§ **What is expected**
Taking the entries below, transcribe only the lines starting with the one with "としての観光の定義は定まっていない．そこで本研究で論ずる言葉の定義を (205, 647)" and going on through the one with "to that is inserted", exactly as written, without the pictures.

Data excerpts:
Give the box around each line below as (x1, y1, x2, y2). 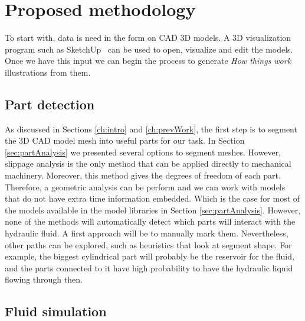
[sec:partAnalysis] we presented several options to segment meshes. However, (5, 145, 281, 158)
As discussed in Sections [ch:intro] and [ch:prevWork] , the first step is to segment (5, 122, 297, 135)
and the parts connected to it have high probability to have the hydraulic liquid (5, 261, 293, 274)
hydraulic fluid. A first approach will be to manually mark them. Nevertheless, (5, 227, 288, 239)
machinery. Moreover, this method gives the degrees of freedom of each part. (5, 169, 281, 181)
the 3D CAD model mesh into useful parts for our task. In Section (5, 134, 245, 147)
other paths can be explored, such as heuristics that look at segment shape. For (5, 238, 292, 251)
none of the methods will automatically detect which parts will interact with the (5, 215, 296, 228)
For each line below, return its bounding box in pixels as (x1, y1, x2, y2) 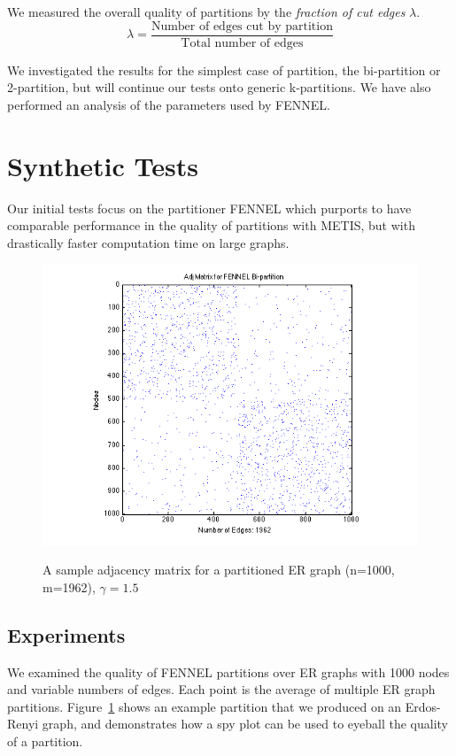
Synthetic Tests (7, 147, 198, 183)
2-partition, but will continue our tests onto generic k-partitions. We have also (7, 78, 431, 96)
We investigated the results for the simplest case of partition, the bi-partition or (7, 60, 441, 79)
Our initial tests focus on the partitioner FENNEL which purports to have (7, 198, 412, 217)
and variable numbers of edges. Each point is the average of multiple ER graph (7, 680, 436, 698)
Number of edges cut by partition (151, 19, 333, 33)
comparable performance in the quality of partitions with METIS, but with (7, 216, 415, 235)
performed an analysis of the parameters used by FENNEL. (7, 95, 330, 113)
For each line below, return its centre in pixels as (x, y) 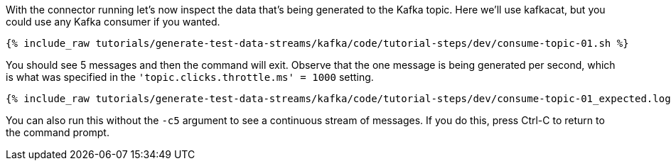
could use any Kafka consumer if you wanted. (113, 22)
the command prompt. (58, 132)
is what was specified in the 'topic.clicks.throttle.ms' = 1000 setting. (190, 77)
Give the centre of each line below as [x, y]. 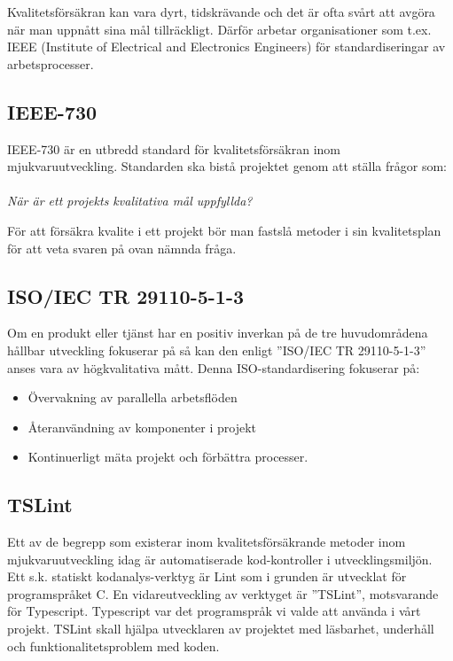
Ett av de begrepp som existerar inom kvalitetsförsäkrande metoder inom [207, 542]
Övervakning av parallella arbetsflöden [133, 397]
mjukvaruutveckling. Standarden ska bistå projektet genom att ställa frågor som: [227, 166]
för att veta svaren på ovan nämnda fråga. [122, 248]
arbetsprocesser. [51, 63]
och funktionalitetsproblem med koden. [113, 645]
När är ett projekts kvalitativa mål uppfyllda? [130, 201]
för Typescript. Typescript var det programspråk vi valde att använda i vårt [214, 611]
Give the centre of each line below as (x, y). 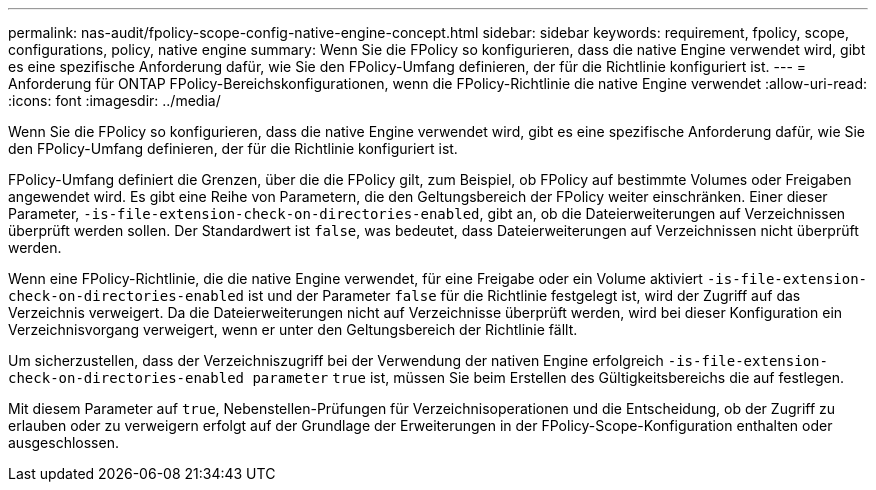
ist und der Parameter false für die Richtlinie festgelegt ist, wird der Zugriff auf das (524, 295)
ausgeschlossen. (63, 442)
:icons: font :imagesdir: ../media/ (114, 100)
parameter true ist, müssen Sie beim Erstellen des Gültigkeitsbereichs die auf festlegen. (548, 377)
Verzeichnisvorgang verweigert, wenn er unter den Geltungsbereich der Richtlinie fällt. (293, 329)
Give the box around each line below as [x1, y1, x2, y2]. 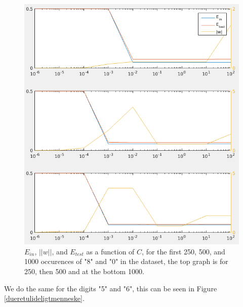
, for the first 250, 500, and [142, 246, 225, 256]
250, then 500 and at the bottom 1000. [24, 266, 144, 276]
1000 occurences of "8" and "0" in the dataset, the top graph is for [24, 256, 228, 267]
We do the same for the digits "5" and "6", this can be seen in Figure [4, 283, 217, 293]
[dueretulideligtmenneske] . [4, 293, 85, 303]
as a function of [86, 246, 135, 256]
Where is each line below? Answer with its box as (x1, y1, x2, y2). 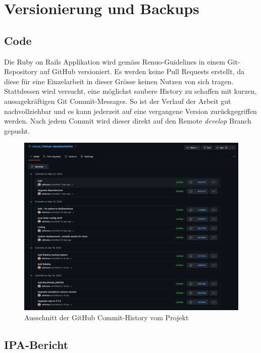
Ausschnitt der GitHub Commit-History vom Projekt (24, 312, 189, 322)
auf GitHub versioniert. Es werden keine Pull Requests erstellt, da (40, 66, 244, 77)
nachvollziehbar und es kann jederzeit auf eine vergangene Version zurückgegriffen (4, 105, 257, 116)
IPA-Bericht (4, 336, 69, 352)
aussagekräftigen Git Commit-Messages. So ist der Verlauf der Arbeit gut (4, 95, 231, 106)
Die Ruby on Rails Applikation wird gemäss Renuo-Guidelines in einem (4, 56, 225, 67)
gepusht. (4, 125, 30, 136)
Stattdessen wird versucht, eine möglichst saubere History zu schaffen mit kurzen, (4, 86, 257, 96)
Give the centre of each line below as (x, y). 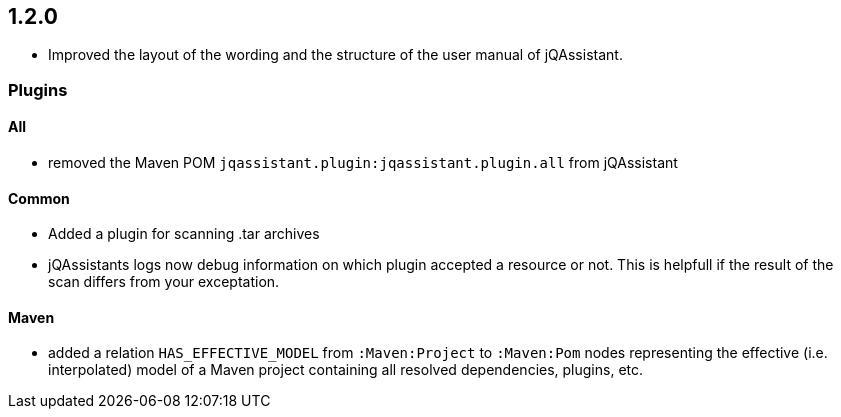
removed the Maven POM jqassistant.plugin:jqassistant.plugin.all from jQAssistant (363, 163)
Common (39, 198)
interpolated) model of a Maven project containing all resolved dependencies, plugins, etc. (346, 370)
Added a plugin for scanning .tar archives (184, 234)
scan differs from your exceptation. (164, 282)
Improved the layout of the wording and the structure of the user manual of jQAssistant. (335, 55)
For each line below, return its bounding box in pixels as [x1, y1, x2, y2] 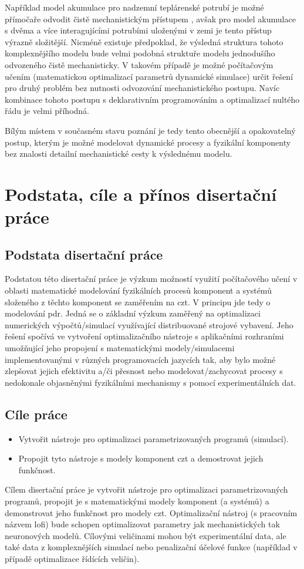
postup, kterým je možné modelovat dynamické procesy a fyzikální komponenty [5, 136, 291, 148]
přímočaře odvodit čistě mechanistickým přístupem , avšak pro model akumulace [5, 12, 296, 25]
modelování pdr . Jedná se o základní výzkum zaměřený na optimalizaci [5, 307, 261, 319]
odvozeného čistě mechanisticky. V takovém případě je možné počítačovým [5, 58, 273, 70]
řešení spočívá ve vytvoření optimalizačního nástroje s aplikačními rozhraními [5, 330, 284, 342]
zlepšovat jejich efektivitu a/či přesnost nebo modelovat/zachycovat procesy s [5, 365, 283, 377]
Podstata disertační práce [5, 245, 163, 263]
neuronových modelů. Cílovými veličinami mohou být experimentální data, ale [5, 529, 286, 541]
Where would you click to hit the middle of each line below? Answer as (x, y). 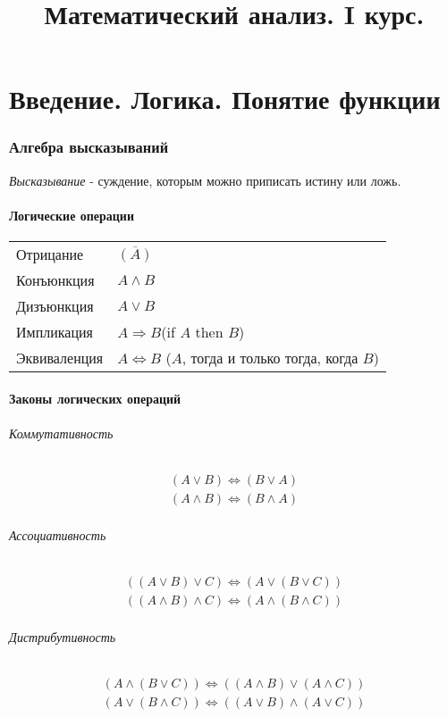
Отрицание (50, 254)
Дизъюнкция (55, 306)
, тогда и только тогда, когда (270, 358)
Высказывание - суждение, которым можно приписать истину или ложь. (205, 180)
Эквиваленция (60, 358)
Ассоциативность (58, 534)
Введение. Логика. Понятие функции (225, 99)
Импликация (55, 332)
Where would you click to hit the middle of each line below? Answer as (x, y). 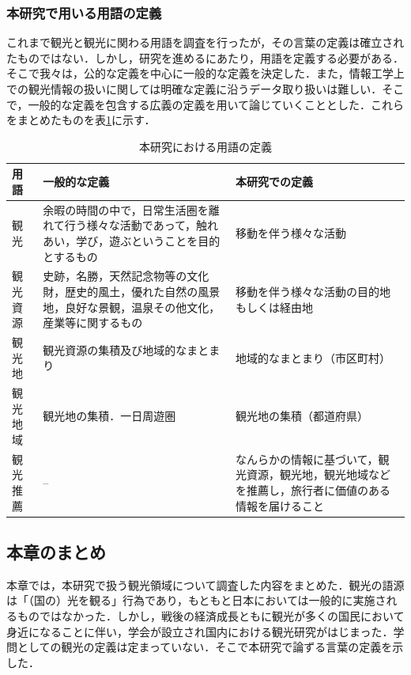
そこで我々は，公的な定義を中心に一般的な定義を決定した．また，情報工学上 (205, 73)
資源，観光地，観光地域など (318, 474)
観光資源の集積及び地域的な (115, 349)
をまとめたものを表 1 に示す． (81, 120)
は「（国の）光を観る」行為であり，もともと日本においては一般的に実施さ (196, 600)
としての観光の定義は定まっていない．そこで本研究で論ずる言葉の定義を (205, 647)
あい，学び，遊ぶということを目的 (132, 241)
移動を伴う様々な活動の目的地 (313, 292)
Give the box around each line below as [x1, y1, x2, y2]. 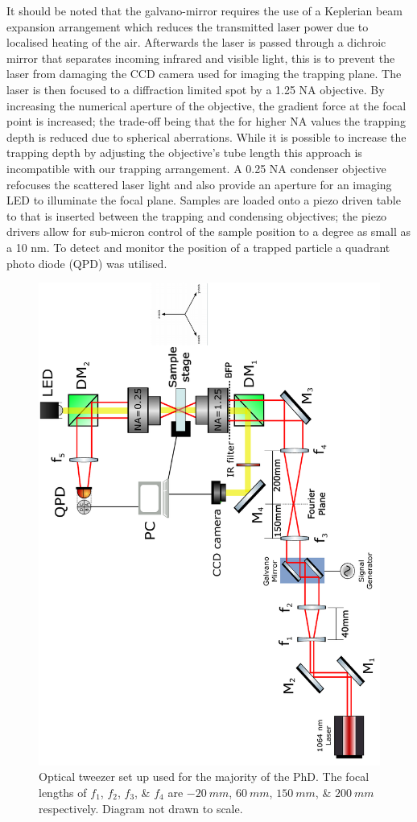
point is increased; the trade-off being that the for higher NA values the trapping [6, 113, 406, 130]
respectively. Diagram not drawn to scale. [39, 799, 243, 816]
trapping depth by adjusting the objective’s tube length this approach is [6, 144, 362, 161]
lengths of [39, 783, 87, 800]
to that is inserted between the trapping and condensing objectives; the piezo [6, 207, 387, 224]
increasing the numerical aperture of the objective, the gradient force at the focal [6, 97, 407, 114]
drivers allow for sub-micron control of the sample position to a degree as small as [6, 223, 411, 240]
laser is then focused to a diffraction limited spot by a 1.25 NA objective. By [6, 81, 385, 97]
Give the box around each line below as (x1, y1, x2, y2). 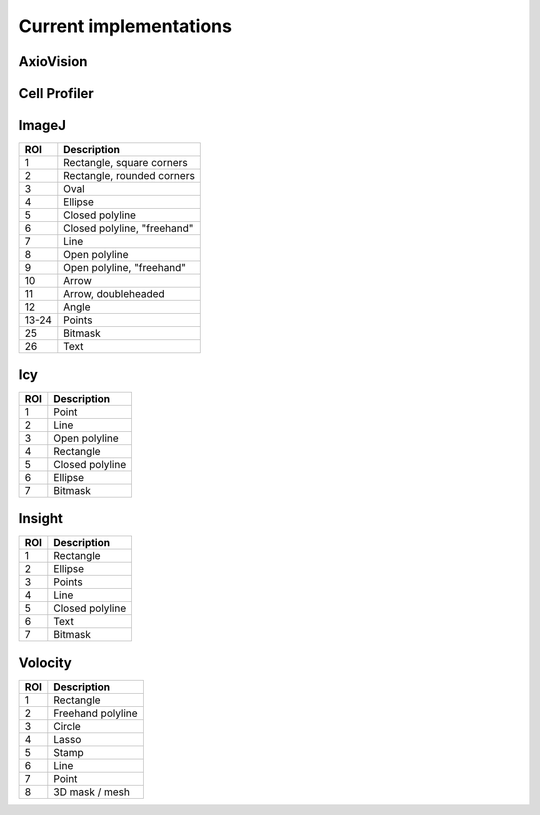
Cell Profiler (18, 85, 94, 102)
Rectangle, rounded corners (63, 169, 195, 183)
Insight (18, 510, 64, 527)
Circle (53, 719, 82, 733)
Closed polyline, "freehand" (63, 221, 194, 235)
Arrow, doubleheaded (63, 287, 165, 301)
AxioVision (18, 53, 88, 70)
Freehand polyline (53, 706, 139, 720)
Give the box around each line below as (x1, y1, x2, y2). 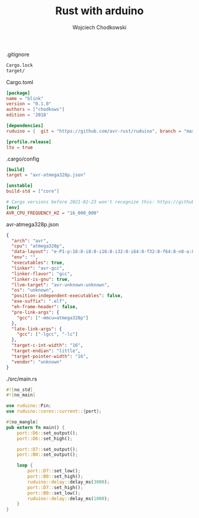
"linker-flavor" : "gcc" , (11, 271, 73, 277)
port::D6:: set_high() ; (17, 436, 73, 442)
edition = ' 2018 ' (6, 112, 49, 118)
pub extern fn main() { (6, 424, 65, 430)
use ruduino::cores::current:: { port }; (6, 408, 102, 414)
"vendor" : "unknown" (11, 359, 62, 365)
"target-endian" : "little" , (11, 348, 81, 354)
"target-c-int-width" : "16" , (11, 343, 84, 348)
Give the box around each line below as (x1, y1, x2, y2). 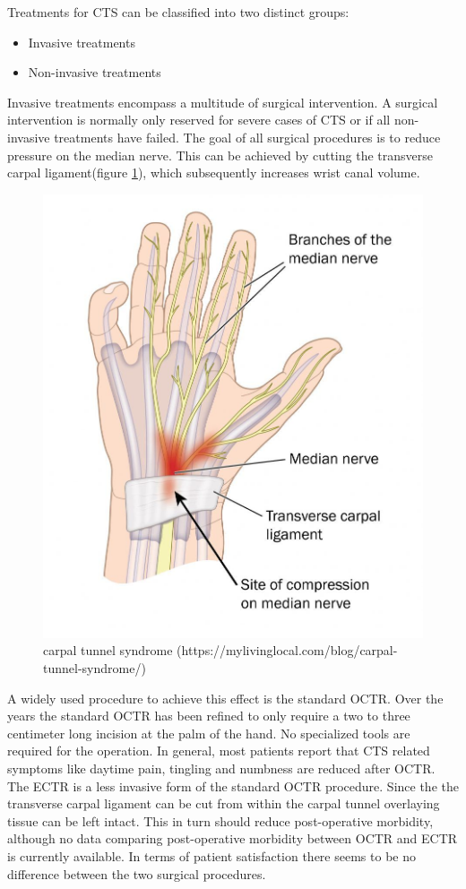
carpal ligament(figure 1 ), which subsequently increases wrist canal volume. (7, 163, 420, 182)
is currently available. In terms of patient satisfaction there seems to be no (7, 846, 416, 865)
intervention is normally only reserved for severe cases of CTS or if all (7, 110, 391, 129)
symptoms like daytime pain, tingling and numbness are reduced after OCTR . (7, 758, 436, 777)
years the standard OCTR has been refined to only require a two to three (7, 706, 410, 725)
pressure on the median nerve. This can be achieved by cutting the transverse (7, 145, 433, 164)
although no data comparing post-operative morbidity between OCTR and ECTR (7, 829, 458, 848)
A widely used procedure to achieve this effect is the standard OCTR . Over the (7, 688, 444, 707)
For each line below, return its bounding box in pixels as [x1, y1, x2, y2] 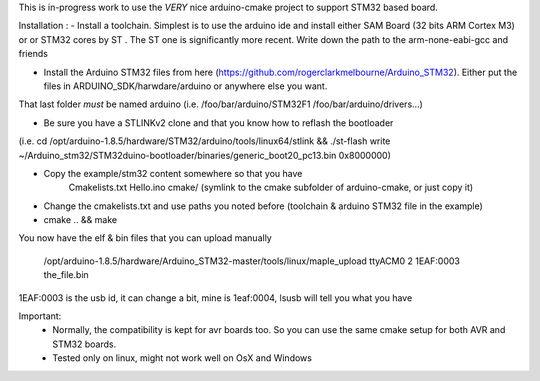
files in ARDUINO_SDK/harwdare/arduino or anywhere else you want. [43, 80, 328, 92]
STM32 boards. [52, 338, 117, 350]
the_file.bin [43, 269, 89, 281]
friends [18, 48, 49, 60]
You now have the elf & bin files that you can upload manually [18, 232, 272, 244]
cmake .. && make [43, 214, 118, 226]
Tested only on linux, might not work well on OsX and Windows [52, 352, 312, 364]
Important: [18, 310, 62, 322]
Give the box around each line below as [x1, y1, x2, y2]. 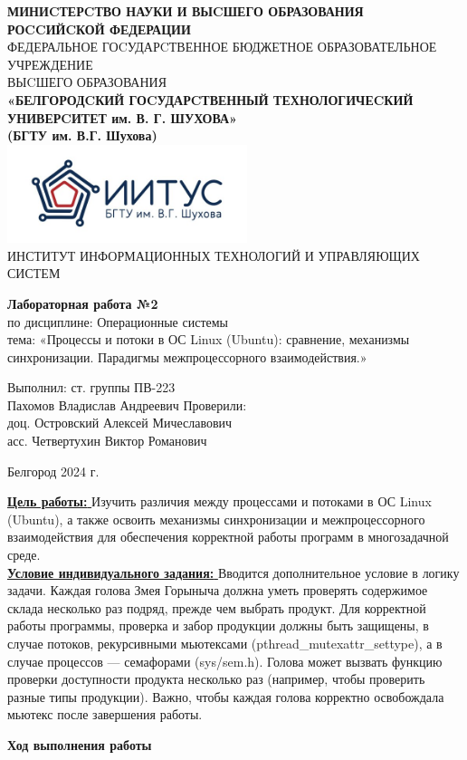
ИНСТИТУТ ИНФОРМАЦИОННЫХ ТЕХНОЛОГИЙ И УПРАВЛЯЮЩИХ [7, 245, 420, 265]
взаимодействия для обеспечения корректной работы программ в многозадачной [7, 527, 449, 546]
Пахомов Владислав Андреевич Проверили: [7, 395, 247, 414]
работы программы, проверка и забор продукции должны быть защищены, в [7, 616, 429, 635]
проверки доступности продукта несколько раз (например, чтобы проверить [7, 669, 425, 688]
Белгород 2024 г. [7, 461, 100, 480]
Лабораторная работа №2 [7, 293, 158, 313]
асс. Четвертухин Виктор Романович [7, 431, 207, 450]

§ **Written solution**
としての観光の定義は定まっていない．そこで本研究で論ずる言葉の定義を (205, 647)
あい，学び，遊ぶということを目的 (132, 241)
移動を伴う様々な活動の目的地 (313, 292)
Give the box around each line below as [x1, y1, x2, y2]. 
point is increased; the trade-off being that the for higher NA values the trapping [6, 113, 406, 130]
respectively. Diagram not drawn to scale. [39, 799, 243, 816]
trapping depth by adjusting the objective’s tube length this approach is [6, 144, 362, 161]
lengths of [39, 783, 87, 800]
to that is inserted between the trapping and condensing objectives; the piezo [6, 207, 387, 224]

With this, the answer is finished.